WORK REQUEST: Read through the data, and wherever a line holds the word "данных", write that line out.

(Beginning of SUPPLIED RECORDS)

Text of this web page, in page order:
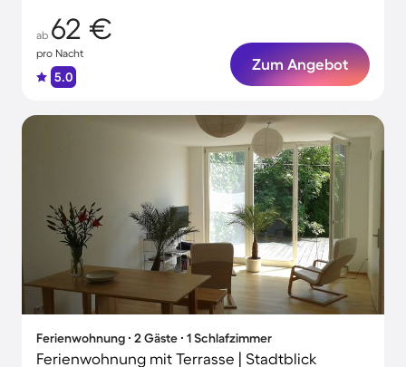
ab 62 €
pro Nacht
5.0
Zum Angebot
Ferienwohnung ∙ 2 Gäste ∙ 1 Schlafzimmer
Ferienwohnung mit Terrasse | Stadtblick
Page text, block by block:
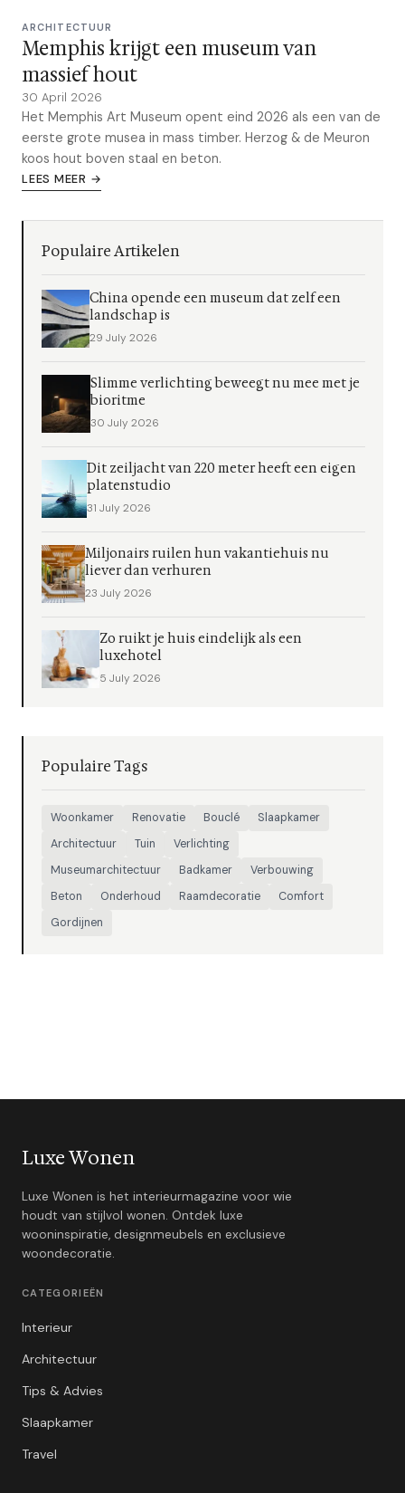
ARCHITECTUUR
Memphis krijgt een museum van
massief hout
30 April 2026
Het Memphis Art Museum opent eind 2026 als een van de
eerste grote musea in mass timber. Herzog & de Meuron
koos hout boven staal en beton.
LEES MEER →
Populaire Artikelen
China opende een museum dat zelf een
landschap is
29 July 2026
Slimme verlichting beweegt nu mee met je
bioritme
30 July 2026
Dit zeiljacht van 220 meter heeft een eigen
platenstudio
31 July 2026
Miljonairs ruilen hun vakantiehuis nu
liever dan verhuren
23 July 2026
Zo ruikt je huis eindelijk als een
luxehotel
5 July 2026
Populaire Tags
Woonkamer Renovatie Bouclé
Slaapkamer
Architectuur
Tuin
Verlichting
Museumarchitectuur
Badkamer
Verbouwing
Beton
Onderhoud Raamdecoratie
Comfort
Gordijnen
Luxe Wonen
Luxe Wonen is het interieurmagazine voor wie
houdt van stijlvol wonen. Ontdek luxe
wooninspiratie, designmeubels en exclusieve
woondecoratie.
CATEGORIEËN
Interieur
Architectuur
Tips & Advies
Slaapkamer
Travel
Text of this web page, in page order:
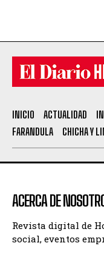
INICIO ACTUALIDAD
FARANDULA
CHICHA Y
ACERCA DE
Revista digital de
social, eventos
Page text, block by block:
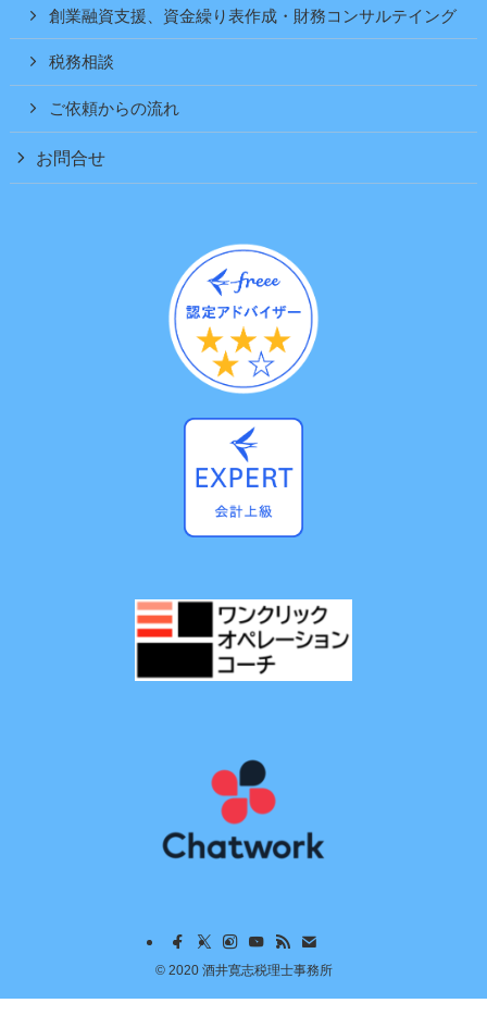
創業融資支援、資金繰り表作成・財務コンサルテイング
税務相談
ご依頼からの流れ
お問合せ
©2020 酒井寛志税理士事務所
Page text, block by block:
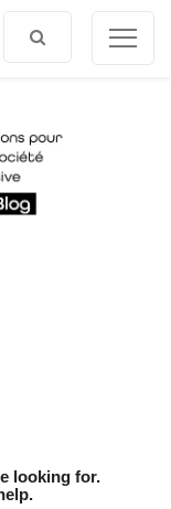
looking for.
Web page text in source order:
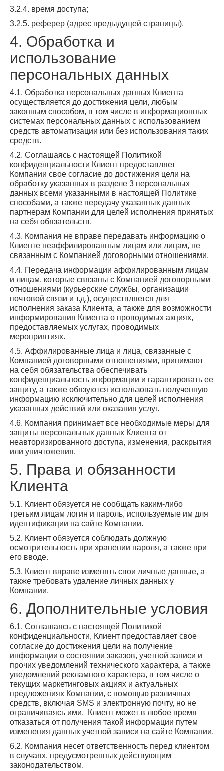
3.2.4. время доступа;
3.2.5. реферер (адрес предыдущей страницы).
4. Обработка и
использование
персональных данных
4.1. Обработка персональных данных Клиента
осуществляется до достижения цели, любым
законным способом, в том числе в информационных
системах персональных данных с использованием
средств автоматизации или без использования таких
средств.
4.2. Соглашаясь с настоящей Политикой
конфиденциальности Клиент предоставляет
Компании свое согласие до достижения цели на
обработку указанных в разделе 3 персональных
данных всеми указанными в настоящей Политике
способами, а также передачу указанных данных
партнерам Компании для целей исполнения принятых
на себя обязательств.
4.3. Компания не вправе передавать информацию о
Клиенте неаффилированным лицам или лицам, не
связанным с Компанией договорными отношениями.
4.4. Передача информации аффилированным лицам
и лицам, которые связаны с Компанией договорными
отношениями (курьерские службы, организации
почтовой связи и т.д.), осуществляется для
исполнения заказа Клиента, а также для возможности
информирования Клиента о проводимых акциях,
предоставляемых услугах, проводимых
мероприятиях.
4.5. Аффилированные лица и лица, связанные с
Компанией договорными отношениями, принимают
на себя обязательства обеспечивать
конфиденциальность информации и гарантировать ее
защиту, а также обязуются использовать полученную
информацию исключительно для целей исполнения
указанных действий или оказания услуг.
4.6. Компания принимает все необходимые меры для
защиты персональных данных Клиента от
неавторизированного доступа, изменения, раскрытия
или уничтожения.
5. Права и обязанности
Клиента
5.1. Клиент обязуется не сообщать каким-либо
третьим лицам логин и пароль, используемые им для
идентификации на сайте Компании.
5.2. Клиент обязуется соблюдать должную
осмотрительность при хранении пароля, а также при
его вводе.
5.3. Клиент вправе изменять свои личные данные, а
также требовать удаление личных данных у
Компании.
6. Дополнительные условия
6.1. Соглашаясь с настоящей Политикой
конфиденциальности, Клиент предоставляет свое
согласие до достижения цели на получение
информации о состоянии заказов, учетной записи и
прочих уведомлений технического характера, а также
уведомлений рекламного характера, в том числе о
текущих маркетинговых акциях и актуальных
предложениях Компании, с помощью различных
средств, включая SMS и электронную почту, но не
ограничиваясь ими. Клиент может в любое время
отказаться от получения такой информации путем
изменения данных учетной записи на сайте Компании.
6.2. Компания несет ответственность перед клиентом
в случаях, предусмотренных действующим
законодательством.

(End of SUPPLIED RECORDS)

RESPONSE TO THE EXERCISE:
персональных данных
4.1. Обработка персональных данных Клиента
системах персональных данных с использованием
данных всеми указанными в настоящей Политике
способами, а также передачу указанных данных
защиты персональных данных Клиента от
также требовать удаление личных данных у
изменения данных учетной записи на сайте Компании.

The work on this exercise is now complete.